Das Schulter-Arm-Syndrom, auch bekannt als Zervikobrachialgie oder Zervikobrachial-Syndrom, ist ein Symptomkomplex, der sich durch verschiedene Beschwerden im Bereich von Nacken, Schultern und Armen äußert. Es handelt sich dabei nicht um eine klar definierte Krankheit oder Verletzung, sondern vielmehr um eine Reihe von Symptomen, bei denen Schulterschmerzen oft im Vordergrund stehen. Die Schmerzen können in den Oberarm ausstrahlen und das Anheben des Arms über den Kopf oder bestimmte Drehbewegungen erschweren. Oftmals treten die Schmerzen auch nachts auf.

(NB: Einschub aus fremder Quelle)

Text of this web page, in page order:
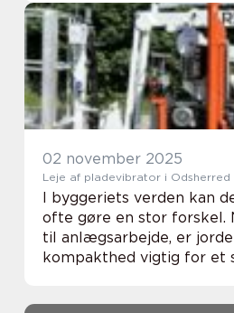
Regnskovens komplekse
02 november 2025
Leje af pladevibrator i Odsherred
I byggeriets verden kan
ofte gøre en stor forskel.
til anlægsarbejde, er
kompakthed vigtig for et

Dieser Artikel wurde von Dr. Jannik Ashauer und Axel Lust überarbeitet. Geprüft wurde er von Dr. med. Egbert Ritter, Facharzt für Unfallchirurgie.
Was ist ein eingeklemmter Nerv im Arm?
Umgangssprachlich spricht man von einem eingeklemmten Nerv, wenn ein Nerv über einen gewissen Zeitraum von außen Druck erfährt, was zu Schmerzen führt. Ein eingeklemmter Nerv in der Schulter äußert sich oft durch plötzliche, stechende Schmerzen mittig neben oder unterhalb des Schulterblatts, die in Richtung Wirbelsäule ausstrahlen können. Nach dem Schmerzereignis sind die Bewegungsmöglichkeiten häufig stark eingeschränkt.
Ursachen
- Muskulär-fasziale Probleme an der Halswirbelsäule: Knotige, schmerzende Verspannungen, eine zu hohe Spannung in den Faszien oder ein muskuläres Ungleichgewicht können die häufigste Ursache für das Schulter-Arm-Syndrom sein.
- Über- oder Fehlbelastungen der Schultergürtelmuskulatur oder der Muskulatur des oberen Rückens: Sportverletzungen können ebenfalls zu einem eingeklemmten Nerv führen.
- Fehlhaltungen: Dauerhaftes, langes Sitzen in derselben Position sollte möglichst vermieden werden, da es eine Nerveneinklemmung begünstigen kann.
- Muskuläre Dysbalance: Eine unausgeglichene Belastung verschiedener Muskelgruppen, unter anderem am Schultergürtel, kann bei alltäglichen und sportlichen Bewegungen zu Fehlbelastungen und somit zu Beschwerden führen.
- Bandscheibenprobleme: Im schlimmsten Fall können die Bandscheiben die einwirkende Kraft nicht mehr abdämpfen, sodass sich der Gallertkern gegen den äußeren Ring drückt. Bleiben Fehlhaltung oder Fehlstellung bestehen, kann der Faserring der Belastung irgendwann nicht mehr standhalten und einreißen.
- Weitere Ursachen: Auch andere Erkrankungen wie Diabetes Mellitus können eine Frozen Shoulder begünstigen, die oft mit einem Schulter-Arm-Syndrom einhergeht.
Symptome
Ein eingeklemmter Nerv an der Schulter kann sich durch folgende Symptome äußern:
- Schmerzen: Plötzliche, stechende Schmerzen mittig neben oder unterhalb des Schulterblatts sind ein häufiges Leitsymptom. Die Schmerzen können zusätzlich in Richtung Wirbelsäule zur Innenseite des Schulterblatts ausstrahlen. Die Schmerzen haben häufig einen stechenden oder bohrenden Charakter und sind am inneren Rand des Schulterblatts der betroffenen Seite, zwischen Wirbelsäule und Schulter lokalisiert.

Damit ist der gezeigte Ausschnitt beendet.